Member of the Maryland House of Delegates from the Kent County district
- In office 1878–1880 Serving with Lewin Usilton
- Preceded by: Jesse K. Hines and Samuel A. Merritt
- Succeeded by: George W. Spencer and George H. Thompson
- In office 1868–1870 Serving with Horatio Beck
- Preceded by: Horatio Beck and William Welch
- Succeeded by: Horatio Beck and William B. Wilmer

Personal details
- Born: March 31, 1828 Kent County, Maryland, U.S.
- Died: April 12, 1904 (aged 76) Middletown, Delaware, U.S.
- Resting place: near Massey, Maryland, U.S.
- Party: Democratic
- Spouse: Agnes ​(died 1902)​
- Occupation: Politician; farmer;

= Stephen A. Boyer =

American politician (1828–1904)

Stephen A. Boyer (March 31, 1828 – April 12, 1904) was an American politician from Maryland. He served as a member of the Maryland House of Delegates, representing Kent County from 1868 to 1870 and 1878 to 1880.

==Early life==
Stephen A. Boyer was born on March 31, 1828, in Kent County, Maryland.

==Career==
Boyer was a Democrat. He served as a member of the Maryland House of Delegates, representing Kent County from 1868 to 1870 and from 1876 to 1878.
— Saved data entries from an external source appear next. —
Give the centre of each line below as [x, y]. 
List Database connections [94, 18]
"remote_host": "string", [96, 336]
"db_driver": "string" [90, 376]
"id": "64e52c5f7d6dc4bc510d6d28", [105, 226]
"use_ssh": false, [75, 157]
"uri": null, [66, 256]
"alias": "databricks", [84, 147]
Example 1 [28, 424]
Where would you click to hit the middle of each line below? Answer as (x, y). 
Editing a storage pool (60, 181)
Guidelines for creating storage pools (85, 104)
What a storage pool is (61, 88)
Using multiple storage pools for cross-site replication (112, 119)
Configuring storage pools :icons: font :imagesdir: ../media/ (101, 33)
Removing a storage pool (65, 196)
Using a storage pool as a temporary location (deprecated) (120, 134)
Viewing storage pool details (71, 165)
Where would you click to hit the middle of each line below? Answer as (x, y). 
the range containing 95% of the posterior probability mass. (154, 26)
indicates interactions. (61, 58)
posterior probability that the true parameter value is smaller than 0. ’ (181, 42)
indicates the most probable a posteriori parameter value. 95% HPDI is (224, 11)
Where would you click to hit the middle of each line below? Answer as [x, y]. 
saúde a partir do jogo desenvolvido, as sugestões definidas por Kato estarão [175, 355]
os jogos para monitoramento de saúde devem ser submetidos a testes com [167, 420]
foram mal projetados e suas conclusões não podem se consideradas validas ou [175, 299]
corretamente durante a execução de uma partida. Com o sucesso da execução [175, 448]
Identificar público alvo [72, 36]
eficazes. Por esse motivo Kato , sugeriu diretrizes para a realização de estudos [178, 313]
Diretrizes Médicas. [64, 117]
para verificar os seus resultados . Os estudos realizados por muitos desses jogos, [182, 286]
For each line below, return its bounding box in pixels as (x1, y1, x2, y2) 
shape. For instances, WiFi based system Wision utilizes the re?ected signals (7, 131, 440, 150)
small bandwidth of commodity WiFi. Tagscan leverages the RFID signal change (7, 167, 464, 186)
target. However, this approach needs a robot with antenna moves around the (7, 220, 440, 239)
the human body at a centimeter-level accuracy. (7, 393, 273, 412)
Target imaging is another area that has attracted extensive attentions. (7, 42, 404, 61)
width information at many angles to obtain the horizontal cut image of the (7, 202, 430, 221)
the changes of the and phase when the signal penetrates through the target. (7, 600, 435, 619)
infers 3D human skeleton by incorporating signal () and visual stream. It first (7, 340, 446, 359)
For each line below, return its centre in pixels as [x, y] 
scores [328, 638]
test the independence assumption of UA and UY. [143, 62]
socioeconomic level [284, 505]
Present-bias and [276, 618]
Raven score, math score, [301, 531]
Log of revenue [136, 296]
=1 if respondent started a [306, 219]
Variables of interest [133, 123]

Boyer owned several farms near Sassafras, Maryland.

==Personal life==
Boyer married Agnes. His wife died in 1902. He was a vestryman of St. Clements Protestant Episcopal Church in Massey and St. Anne's Church in Middletown, Delaware. He moved to Middletown in 1895. He lived on Cass Street and West Main Street in Middletown.

Boyer died on April 12, 1904, in Middletown. He was buried at "Homestead" near Massey.